RECORDS FOR THIS EXERCISE below:

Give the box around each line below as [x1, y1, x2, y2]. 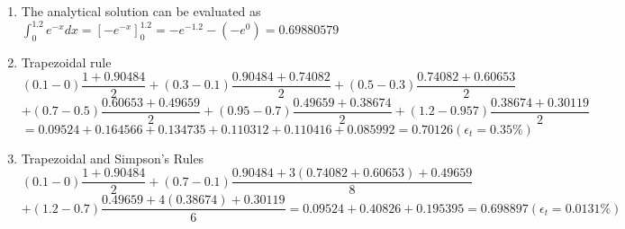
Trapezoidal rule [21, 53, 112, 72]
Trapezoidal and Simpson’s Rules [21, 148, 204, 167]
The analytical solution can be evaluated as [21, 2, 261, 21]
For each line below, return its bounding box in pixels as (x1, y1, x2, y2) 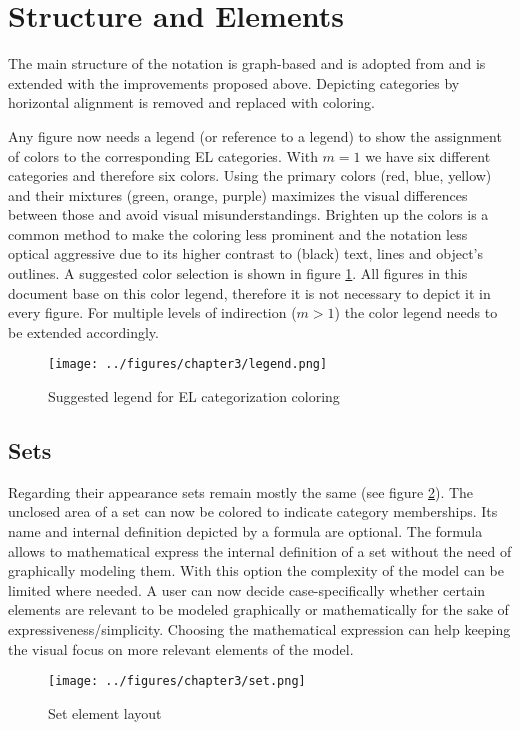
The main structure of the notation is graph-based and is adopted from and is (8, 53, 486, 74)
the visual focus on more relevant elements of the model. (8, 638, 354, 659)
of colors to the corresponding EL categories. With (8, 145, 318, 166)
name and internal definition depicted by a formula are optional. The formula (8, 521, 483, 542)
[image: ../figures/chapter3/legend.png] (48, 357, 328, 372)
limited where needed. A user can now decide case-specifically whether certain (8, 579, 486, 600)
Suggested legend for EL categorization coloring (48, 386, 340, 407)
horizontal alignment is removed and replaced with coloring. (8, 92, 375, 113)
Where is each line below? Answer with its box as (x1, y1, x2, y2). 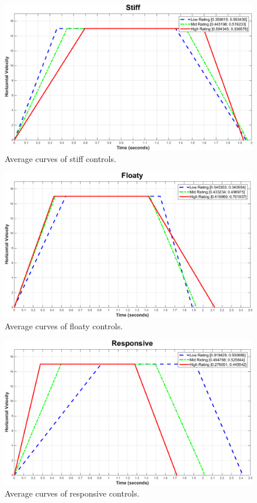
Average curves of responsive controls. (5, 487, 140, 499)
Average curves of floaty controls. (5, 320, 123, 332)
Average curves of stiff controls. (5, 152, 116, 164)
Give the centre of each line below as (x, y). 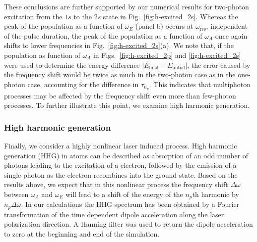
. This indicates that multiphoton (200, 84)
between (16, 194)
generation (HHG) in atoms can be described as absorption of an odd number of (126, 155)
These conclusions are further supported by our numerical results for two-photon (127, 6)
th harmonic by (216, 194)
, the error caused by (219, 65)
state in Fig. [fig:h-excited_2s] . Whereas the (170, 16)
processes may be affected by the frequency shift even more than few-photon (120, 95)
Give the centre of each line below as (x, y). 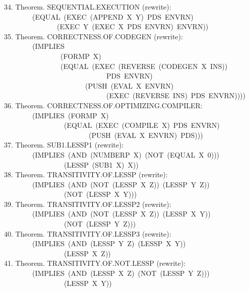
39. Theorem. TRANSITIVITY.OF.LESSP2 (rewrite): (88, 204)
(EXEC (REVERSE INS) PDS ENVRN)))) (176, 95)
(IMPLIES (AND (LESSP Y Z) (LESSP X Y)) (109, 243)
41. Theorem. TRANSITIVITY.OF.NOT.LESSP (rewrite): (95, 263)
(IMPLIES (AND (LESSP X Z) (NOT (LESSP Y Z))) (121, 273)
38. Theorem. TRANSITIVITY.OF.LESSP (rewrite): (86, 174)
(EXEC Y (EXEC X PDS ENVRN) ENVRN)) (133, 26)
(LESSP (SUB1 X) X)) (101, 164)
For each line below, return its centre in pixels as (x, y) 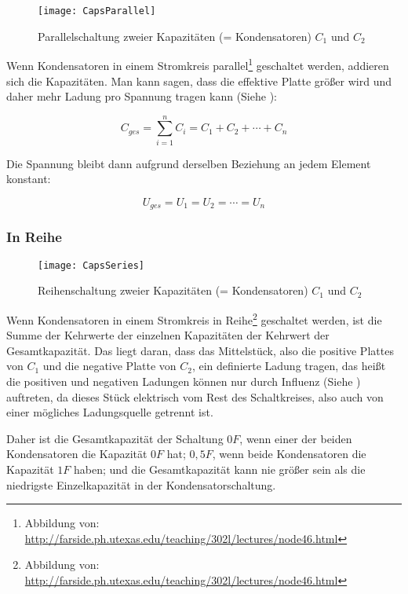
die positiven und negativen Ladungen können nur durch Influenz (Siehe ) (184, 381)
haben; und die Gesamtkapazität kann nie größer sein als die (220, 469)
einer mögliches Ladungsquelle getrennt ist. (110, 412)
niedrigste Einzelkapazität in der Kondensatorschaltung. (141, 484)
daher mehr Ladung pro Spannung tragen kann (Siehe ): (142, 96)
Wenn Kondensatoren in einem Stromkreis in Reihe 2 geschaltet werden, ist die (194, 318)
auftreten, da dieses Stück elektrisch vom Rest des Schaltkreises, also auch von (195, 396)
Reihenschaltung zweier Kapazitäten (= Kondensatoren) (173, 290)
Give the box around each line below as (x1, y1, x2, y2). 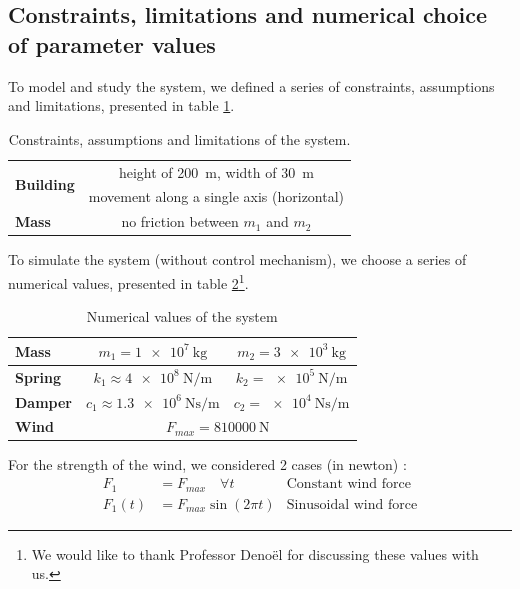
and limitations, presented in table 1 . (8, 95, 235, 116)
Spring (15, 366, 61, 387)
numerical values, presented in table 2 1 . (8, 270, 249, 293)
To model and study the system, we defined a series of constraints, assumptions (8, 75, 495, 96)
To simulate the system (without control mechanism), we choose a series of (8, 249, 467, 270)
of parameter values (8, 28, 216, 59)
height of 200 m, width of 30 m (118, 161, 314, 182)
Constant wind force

End of RECORDS FOR THIS EXERCISE.

* YOUR TASK *
Find the word "kann" in the records. Copy every line it appears in.

* ANSWER FOR THIS EXERCISE *
haben; und die Gesamtkapazität kann nie größer sein als die (220, 469)
daher mehr Ladung pro Spannung tragen kann (Siehe ): (142, 96)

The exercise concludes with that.